You can put any equation you wanted.

[18]:
word_vector_news.calculator('anwar + amerika + mahathir', num_closest=8, metric='cosine',
                      return_similarity=False)
[18]:
['mahathir',
 'anwar',
 'trump',
 'duterte',
 'netanyahu',
 'jokowi',
 'rusia',
 'kj',
 'obama']
[19]:
word_vector_wiki.calculator('anwar + amerika + mahathir', num_closest=8, metric='cosine',
                      return_similarity=False)
[19]:
['mahathir',
 'anwar',
 'sukarno',
 'suharto',
 'hamas',
 'sparta',
 'amerika',
 'iraq',
 'lubnan']

Visualize scatter-plot

[20]:
word = 'anwar'
result = word_vector_news.n_closest(word=word, num_closest=8, metric='cosine')
data = word_vector_news.scatter_plot(result, centre = word)
_images/load-wordvector_25_0.png
[21]:
word = 'anwar'
result = word_vector_wiki.n_closest(word=word, num_closest=8, metric='cosine')
data = word_vector_wiki.scatter_plot(result, centre = word)
_images/load-wordvector_26_0.png

Visualize tree-plot

[22]:
word = 'anwar'
result = word_vector_news.n_closest(word=word, num_closest=8, metric='cosine')
data = word_vector_news.tree_plot(result)
<Figure size 504x504 with 0 Axes>
_images/load-wordvector_28_1.png
[23]:
word = 'anwar'
result = word_vector_wiki.n_closest(word=word, num_closest=8, metric='cosine')
data = word_vector_wiki.tree_plot(result)
<Figure size 504x504 with 0 Axes>
_images/load-wordvector_29_1.png

Visualize social-network

def network(
    self,
    word,
    num_closest = 8,
    depth = 4,
    min_distance = 0.5,
    iteration = 300,
    figsize = (15, 15),
    node_color = '#72bbd0',
    node_factor = 50,
):

    """
    plot a social network based on word given

    Parameters
    ----------
    word : str
        centre of social network.
    num_closest: int, (default=8)
        number of words closest to the node.
    depth: int, (default=4)
        depth of social network. More deeper more expensive to calculate, big^O(num_closest ** depth).
    min_distance: float, (default=0.5)
        minimum distance among nodes. Increase the value to increase the distance among nodes.
    iteration: int, (default=300)
        number of loops to train the social network to fit min_distace.
    figsize: tuple, (default=(15, 15))
        figure size for plot.
    node_color: str, (default='#72bbd0')
        color for nodes.
    node_factor: int, (default=10)
        size factor for depth nodes. Increase this value will increase nodes sizes based on depth.
[24]:
g = word_vector_news.network('mahathir', figsize = (10, 10), node_factor = 50, depth = 3)
_images/load-wordvector_31_0.png
[25]:
g = word_vector_wiki.network('mahathir', figsize = (10, 10), node_factor = 50, depth = 3)
_images/load-wordvector_32_0.png

Get embedding from a word

[28]:
word_vector_wiki.get_vector_by_name('najib').shape
[28]:
(256,)

If a word not found in the vocabulary, it will throw an exception with top-5 nearest words

[26]:
word_vector_wiki.get_vector_by_name('husein-comel')
---------------------------------------------------------------------------
Exception                                 Traceback (most recent call last)
<ipython-input-26-0460b04adbfb> in <module>
----> 1 word_vector_wiki.get_vector_by_name('husein-comel')
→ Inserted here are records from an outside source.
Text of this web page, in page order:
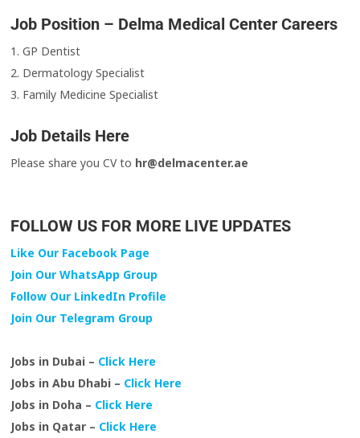
Job Position – Delma Medical Center Careers
1. GP Dentist
2. Dermatology Specialist
3. Family Medicine Specialist
Job Details Here
Please share you CV to hr@delmacenter.ae
FOLLOW US FOR MORE LIVE UPDATES
Like Our Facebook Page
Join Our WhatsApp Group
Follow Our LinkedIn Profile
Join Our Telegram Group
Jobs in Dubai – Click Here
Jobs in Abu Dhabi – Click Here
Jobs in Doha – Click Here
Jobs in Qatar – Click Here
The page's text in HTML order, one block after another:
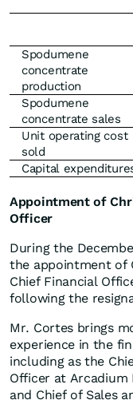
Spodumene
concentrate
production
Spodumene
concentrate sales
Unit operating cost
sold
Capital
Appointment of
Officer
During the
the appointment of
Chief Financial
following the
Mr. Cortes brings
experience in the
including as the
Officer at Arcadium
and Chief of Sales
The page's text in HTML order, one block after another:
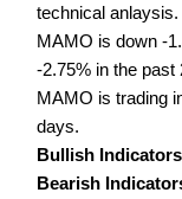
technical anlaysis.
MAMO is down -
-2.75% in the past
MAMO is trading
days.
Bullish Indicators
Bearish
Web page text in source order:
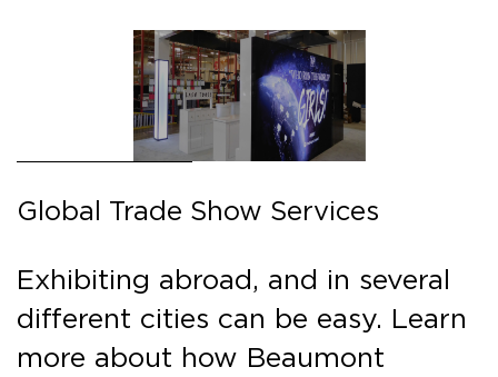
Global Trade Show Services
Exhibiting abroad, and in several
different cities can be easy. Learn
more about how Beaumont
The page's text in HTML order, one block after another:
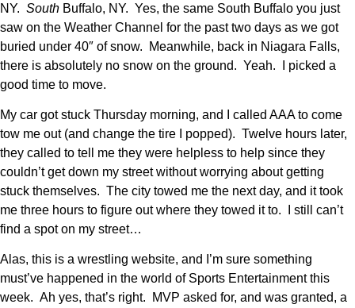
NY. South Buffalo, NY. Yes, the same South Buffalo you just
saw on the Weather Channel for the past two days as we got
buried under 40″ of snow. Meanwhile, back in Niagara Falls,
there is absolutely no snow on the ground. Yeah. I picked a
good time to move.
My car got stuck Thursday morning, and I called AAA to come
tow me out (and change the tire I popped). Twelve hours later,
they called to tell me they were helpless to help since they
couldn’t get down my street without worrying about getting
stuck themselves. The city towed me the next day, and it took
me three hours to figure out where they towed it to. I still can’t
find a spot on my street…
Alas, this is a wrestling website, and I’m sure something
must’ve happened in the world of Sports Entertainment this
week. Ah yes, that’s right. MVP asked for, and was granted, a
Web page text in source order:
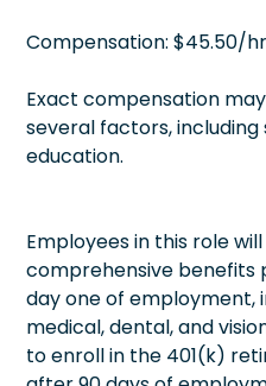
Compensation: $45.50/hr
Exact compensation
several factors, including
education.
Employees in this role
comprehensive benefits
day one of employment,
medical, dental, and
to enroll in the 401(k)
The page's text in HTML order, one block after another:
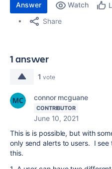
Answer Watch
Share
1 answer
1 vote
connor mcguane
CONTRIBUTOR
June 10, 2021
This is is possible, but with
only send alerts to users. I
this.
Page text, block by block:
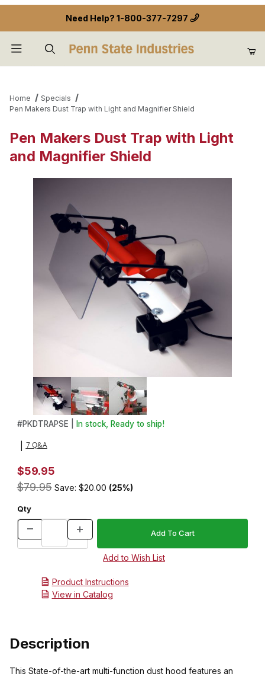
Need Help? 1-800-377-7297
Home
Specials
Pen Makers Dust Trap with Light and Magnifier Shield
Pen Makers Dust Trap with Light
and Magnifier Shield
Thumbnail Filmstrip of Pen Makers Dust Trap with Light and
Purchase Pen Makers Dust Trap with Light and Magnifier Shield
#PKDTRAPSE | In stock, Ready to ship!
7 Q&A
$59.95
$79.95 Save: $20.00 (25%)
Qty
Product Instructions
View in Catalog
Description
This State-of-the-art multi-function dust hood features an
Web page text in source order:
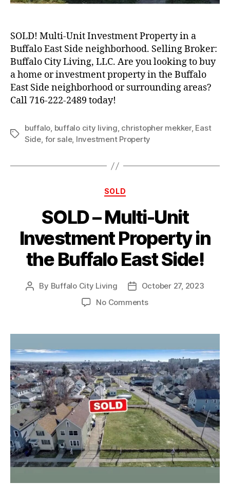
SOLD! Multi-Unit Investment Property in a
Buffalo East Side neighborhood. Selling Broker:
Buffalo City Living, LLC. Are you looking to buy
a home or investment property in the Buffalo
East Side neighborhood or surrounding areas?
Call 716-222-2489 today!
Tags
buffalo, buffalo city living, christopher mekker, East
Side, for sale, Investment Property
Categories
SOLD
SOLD – Multi-Unit
Investment Property in
the Buffalo East Side!
Post
By Buffalo City Living
PostOctober 27, 2023
No Commentson
Multi-
Investment
Property
in
the
Buffalo
East
Side!
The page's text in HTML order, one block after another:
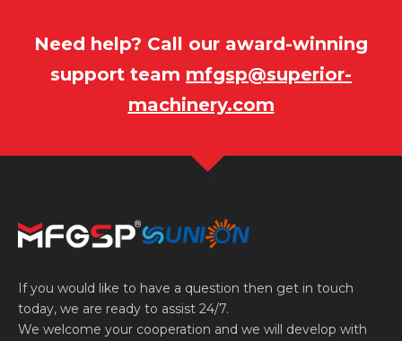
Need help? Call our award-winning
support team mfgsp@superior-
machinery.com
If you would like to have a question then get in touch
today, we are ready to assist 24/7.
We welcome your cooperation and we will develop with
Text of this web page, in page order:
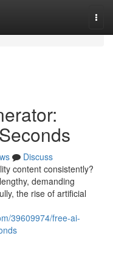
Discuss
content consistently?
demanding
the rise of artificial
39609974/free-ai-
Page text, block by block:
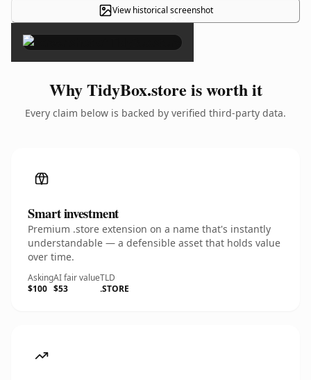
View historical screenshot
×
Why TidyBox.store is worth it
Every claim below is backed by verified third-party data.
Smart investment
Premium .store extension on a name that's instantly
understandable — a defensible asset that holds value
over time.
Asking
$100
AI fair value
$53
TLD
.STORE
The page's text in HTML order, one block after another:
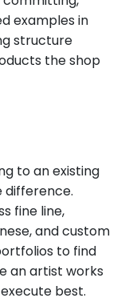
examples in
structure
the shop
to an existing
difference.
fine line,
and custom
to find
an artist works
best.
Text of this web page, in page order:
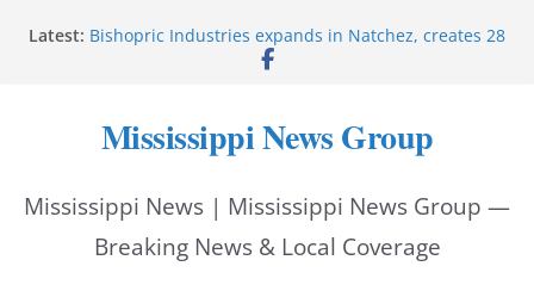
Latest: Bishopric Industries expands in Natchez, creates 28
public safety alerts
Marsha Blackburn becomes Republican nominee
Mississippi vows never to forget service members
Mississippi News Group
Mississippi News | Mississippi News Group —
Breaking News & Local Coverage
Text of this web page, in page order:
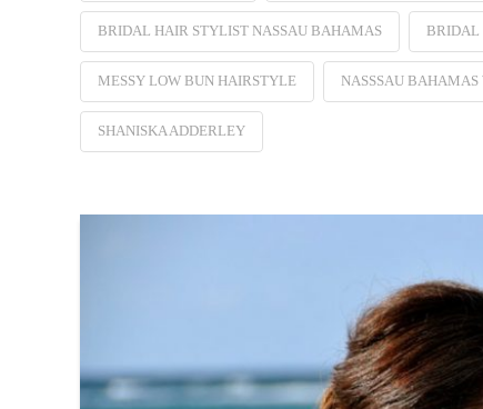
BRIDAL HAIR STYLIST NASSAU BAHAMAS BRIDAL
MESSY LOW BUN HAIRSTYLE NASSSAU
SHANISKA ADDERLEY
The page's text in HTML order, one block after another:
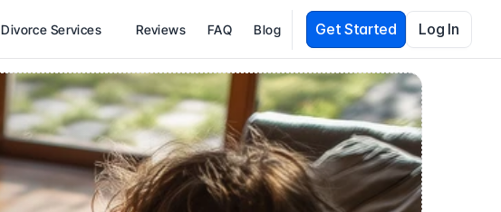
Divorce Services Reviews FAQ Blog Get Started Log In
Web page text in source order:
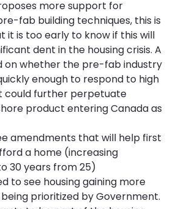
more support for
fab building techniques, this is
it is too early to know if this will
dent in the housing crisis. A
on whether the pre-fab industry
enough to respond to high
could further perpetuate
product entering Canada as
amendments that will help first
a home (increasing
30 years from 25)
to see housing gaining more
prioritized by Government.
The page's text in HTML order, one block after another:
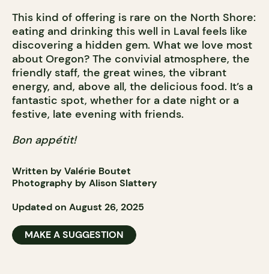
This kind of offering is rare on the North Shore:
eating and drinking this well in Laval feels like
discovering a hidden gem. What we love most
about Oregon? The convivial atmosphere, the
friendly staff, the great wines, the vibrant
energy, and, above all, the delicious food. It’s a
fantastic spot, whether for a date night or a
festive, late evening with friends.
Bon appétit!
Written by Valérie Boutet
Photography by Alison Slattery
Updated on August 26, 2025
MAKE A SUGGESTION
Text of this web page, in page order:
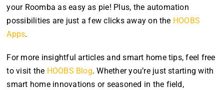
your Roomba as easy as pie! Plus, the automation
possibilities are just a few clicks away on the HOOBS
Apps.
For more insightful articles and smart home tips, feel free
to visit the HOOBS Blog. Whether you’re just starting with
smart home innovations or seasoned in the field,

~/Documents/Malaya/malaya/wordvector.py in get_vector_by_name(self, word)
    127             raise Exception(
    128                 'input not found in dictionary, here top-5 nearest words [%s]'
--> 129                 % (strings)
    130             )
    131         return self._embed_matrix[self._dictionary[word]]

Exception: input not found in dictionary, here top-5 nearest words [husein, husei, husenil, husen, secomel]